*** Records for processing ***
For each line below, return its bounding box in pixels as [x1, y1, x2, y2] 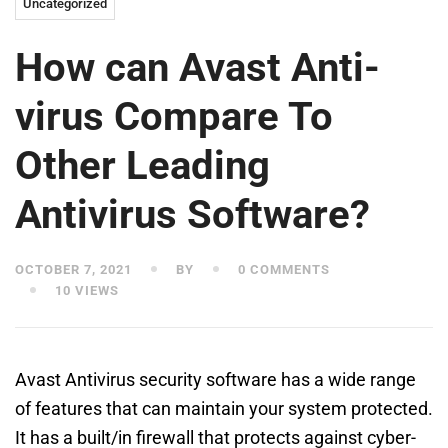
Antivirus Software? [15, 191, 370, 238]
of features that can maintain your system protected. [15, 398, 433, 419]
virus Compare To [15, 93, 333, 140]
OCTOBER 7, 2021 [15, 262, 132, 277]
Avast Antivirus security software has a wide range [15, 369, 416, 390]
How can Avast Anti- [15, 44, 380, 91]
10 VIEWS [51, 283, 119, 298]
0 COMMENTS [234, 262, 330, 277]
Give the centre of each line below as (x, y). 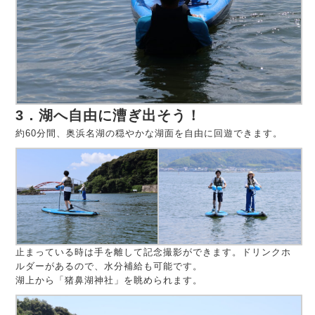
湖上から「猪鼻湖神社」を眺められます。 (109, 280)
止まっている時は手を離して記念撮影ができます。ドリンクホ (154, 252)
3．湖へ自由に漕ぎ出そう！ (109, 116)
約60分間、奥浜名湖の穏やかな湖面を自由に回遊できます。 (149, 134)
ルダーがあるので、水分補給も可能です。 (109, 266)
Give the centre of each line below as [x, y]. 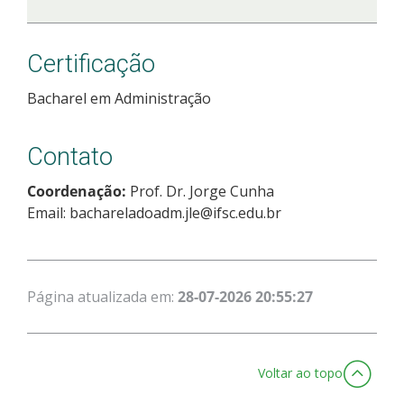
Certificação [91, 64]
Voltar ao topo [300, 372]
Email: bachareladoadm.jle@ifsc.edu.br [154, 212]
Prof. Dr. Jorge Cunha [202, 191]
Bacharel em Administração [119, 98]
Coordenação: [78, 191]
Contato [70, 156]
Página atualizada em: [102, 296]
***
*** Records for processing ***
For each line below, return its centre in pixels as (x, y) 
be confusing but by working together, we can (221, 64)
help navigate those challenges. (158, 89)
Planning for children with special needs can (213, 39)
***
● Task instructions
The answer must be the part of the records that opens with the line containing "止まっている時は手を離して記念撮影ができます。ドリンクホ (154, 252)" and closes with the line containing "Email: bachareladoadm.jle@ifsc.edu.br [154, 212]", reproduced exactly, with no pictures.

● Exercise answer
止まっている時は手を離して記念撮影ができます。ドリンクホ (154, 252)
3．湖へ自由に漕ぎ出そう！ (109, 116)
約60分間、奥浜名湖の穏やかな湖面を自由に回遊できます。 (149, 134)
ルダーがあるので、水分補給も可能です。 (109, 266)
Give the centre of each line below as [x, y]. 
Certificação [91, 64]
Voltar ao topo [300, 372]
Email: bachareladoadm.jle@ifsc.edu.br [154, 212]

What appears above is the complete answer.